**GOAL OF THE EXERCISE**
Using the data beneath this instruction, retype only the lines from the one that contains "Tibetan food Delivery" down to the one that contains "View menu [22, 175]", both included, exactly as they appear.

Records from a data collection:

***

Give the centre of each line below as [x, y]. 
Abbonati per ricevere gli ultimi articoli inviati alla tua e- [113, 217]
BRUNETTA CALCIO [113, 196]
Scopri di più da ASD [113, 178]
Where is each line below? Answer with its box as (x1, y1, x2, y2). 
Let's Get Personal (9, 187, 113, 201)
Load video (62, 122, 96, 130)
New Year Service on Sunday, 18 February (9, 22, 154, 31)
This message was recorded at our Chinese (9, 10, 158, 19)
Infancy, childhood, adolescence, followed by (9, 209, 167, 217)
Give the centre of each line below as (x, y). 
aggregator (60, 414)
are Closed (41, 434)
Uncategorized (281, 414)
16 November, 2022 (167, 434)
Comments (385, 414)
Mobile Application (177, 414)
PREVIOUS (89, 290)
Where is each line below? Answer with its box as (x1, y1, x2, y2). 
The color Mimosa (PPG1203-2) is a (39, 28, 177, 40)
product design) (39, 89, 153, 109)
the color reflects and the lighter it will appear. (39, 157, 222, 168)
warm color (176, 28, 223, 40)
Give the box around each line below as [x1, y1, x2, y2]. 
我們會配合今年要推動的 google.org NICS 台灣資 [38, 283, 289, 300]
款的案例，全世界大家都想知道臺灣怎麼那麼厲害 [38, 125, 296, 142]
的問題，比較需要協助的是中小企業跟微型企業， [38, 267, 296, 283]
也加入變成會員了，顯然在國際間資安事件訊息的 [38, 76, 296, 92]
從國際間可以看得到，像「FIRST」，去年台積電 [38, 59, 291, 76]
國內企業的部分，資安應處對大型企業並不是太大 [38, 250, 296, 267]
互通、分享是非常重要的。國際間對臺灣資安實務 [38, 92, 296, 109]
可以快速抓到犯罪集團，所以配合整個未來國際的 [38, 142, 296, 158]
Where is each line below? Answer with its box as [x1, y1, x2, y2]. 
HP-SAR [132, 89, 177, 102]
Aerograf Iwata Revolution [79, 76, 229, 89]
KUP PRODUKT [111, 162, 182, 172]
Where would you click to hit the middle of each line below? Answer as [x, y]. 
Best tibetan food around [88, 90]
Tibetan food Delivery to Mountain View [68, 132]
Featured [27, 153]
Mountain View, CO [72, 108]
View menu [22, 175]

***

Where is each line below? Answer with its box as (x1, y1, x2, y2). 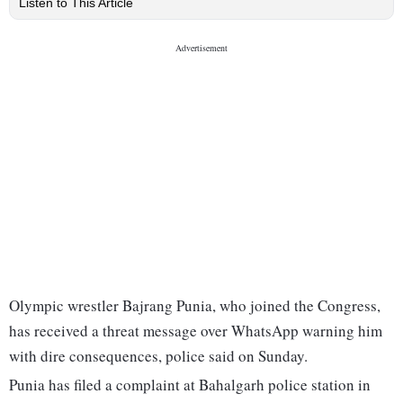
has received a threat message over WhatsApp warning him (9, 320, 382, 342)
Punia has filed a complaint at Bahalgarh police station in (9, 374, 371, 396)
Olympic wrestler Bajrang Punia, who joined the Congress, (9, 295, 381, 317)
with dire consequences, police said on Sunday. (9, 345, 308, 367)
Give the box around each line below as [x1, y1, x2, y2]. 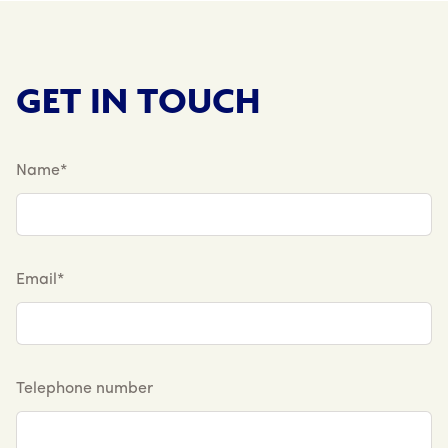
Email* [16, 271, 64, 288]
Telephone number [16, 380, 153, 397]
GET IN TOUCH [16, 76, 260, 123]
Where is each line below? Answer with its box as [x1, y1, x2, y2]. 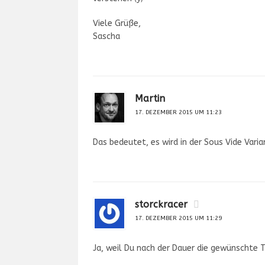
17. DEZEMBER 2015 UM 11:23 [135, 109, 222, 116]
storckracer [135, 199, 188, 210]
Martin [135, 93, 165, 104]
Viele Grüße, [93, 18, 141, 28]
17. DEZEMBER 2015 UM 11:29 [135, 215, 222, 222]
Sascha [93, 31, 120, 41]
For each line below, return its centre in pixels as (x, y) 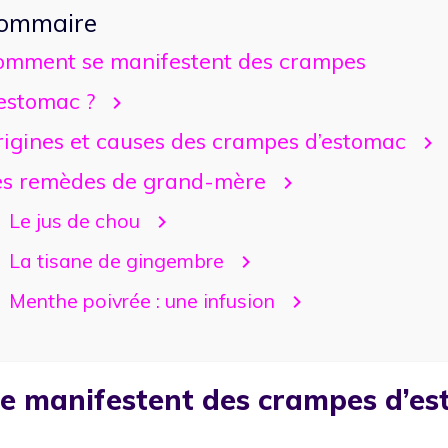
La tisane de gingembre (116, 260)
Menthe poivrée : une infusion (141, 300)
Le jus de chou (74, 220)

***

**SOLVED EXERCISE**
Tibetan food Delivery to Mountain View [68, 132]
Featured [27, 153]
Mountain View, CO [72, 108]
View menu [22, 175]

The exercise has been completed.